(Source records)
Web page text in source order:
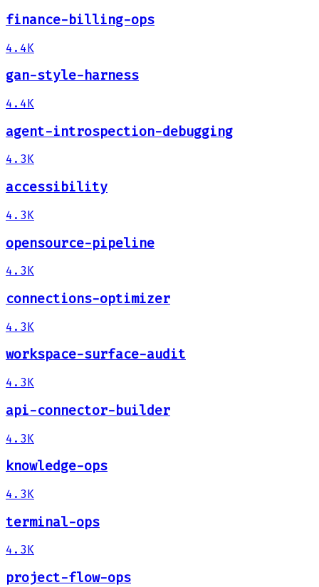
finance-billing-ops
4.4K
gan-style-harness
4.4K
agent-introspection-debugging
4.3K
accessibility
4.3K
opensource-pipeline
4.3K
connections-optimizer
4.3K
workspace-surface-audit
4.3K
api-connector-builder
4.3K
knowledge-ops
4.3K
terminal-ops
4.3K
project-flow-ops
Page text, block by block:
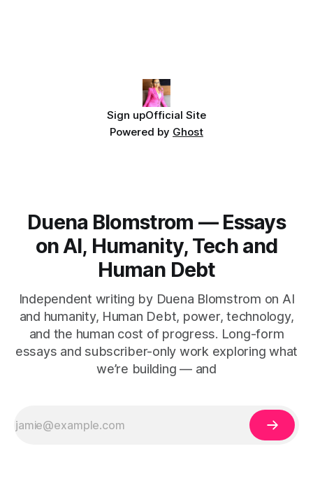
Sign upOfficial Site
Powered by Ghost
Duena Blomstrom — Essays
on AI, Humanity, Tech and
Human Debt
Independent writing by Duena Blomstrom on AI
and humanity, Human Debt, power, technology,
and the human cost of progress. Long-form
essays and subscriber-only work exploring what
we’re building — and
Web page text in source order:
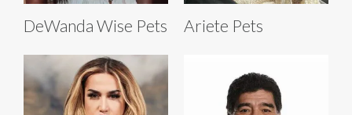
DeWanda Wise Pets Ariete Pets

* * *

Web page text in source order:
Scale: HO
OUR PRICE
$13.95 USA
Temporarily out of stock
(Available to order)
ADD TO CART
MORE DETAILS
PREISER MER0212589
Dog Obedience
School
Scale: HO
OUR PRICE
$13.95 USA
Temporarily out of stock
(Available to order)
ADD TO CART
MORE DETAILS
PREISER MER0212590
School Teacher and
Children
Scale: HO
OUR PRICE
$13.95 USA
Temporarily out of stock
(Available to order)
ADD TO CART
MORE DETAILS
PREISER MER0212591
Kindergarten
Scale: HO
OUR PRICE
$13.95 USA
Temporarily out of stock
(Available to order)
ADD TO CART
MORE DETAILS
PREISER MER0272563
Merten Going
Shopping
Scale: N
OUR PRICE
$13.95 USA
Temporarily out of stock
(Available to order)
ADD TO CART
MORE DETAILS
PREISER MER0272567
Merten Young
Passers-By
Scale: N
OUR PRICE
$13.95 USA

**What needs to be done**
In the entries above, copy each line that contains the string "Debt".

**Result below**
Human Debt
and humanity, Human Debt, power, technology,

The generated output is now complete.